In Hahn v. Davidson, a Dallas jury awarded a nurse $348,889 against the physician who bullied her – along with a $1.08 million verdict against the physician and his medical practice for sexual harassment, intentional infliction of emotional distress and retaliation.

At trial, Nurse Hahn described a hostile, threatening work environment and told the jury how she’d sought help from her organization by filing a complaint with the practice’s human resources manager. After that, the physician called her into his office after business hours to prove he hadn’t screamed by demonstrating to her and an office manager what screaming was.

When Hahn protested to the Equal Employment Opportunity Commission, the practice fired her. Left with no workplace recourse, the nurse filed a lawsuit alleging assault, intentional infliction of emotional distress and retaliation. Hours before the jury announced its verdict, the clinic settled with Hahn, paying her $440,000.
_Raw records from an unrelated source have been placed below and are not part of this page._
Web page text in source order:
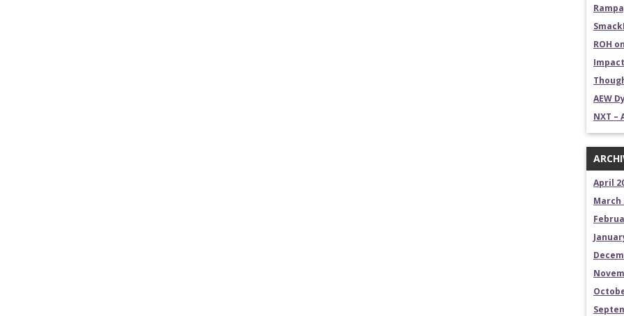
ROH
AEW
NXT –
April
March

If you work with a bully, find the bully’s Achilles’ heel and use it. In his arrogance, does he slam you without worrying who watches? If so, record him and make a list of those who witness his verbal attacks, even as you keep your cool.

As a side benefit, your bully can’t smile smugly if you turn yourself into Teflon and give him the sense that the punches he wants to land go nowhere. By rattling his cage, you increase the chance he’ll react and make mistakes, potentially big enough to catch the attention of the managers above you.

Bullying is about power. If a bully targets you, take back your power.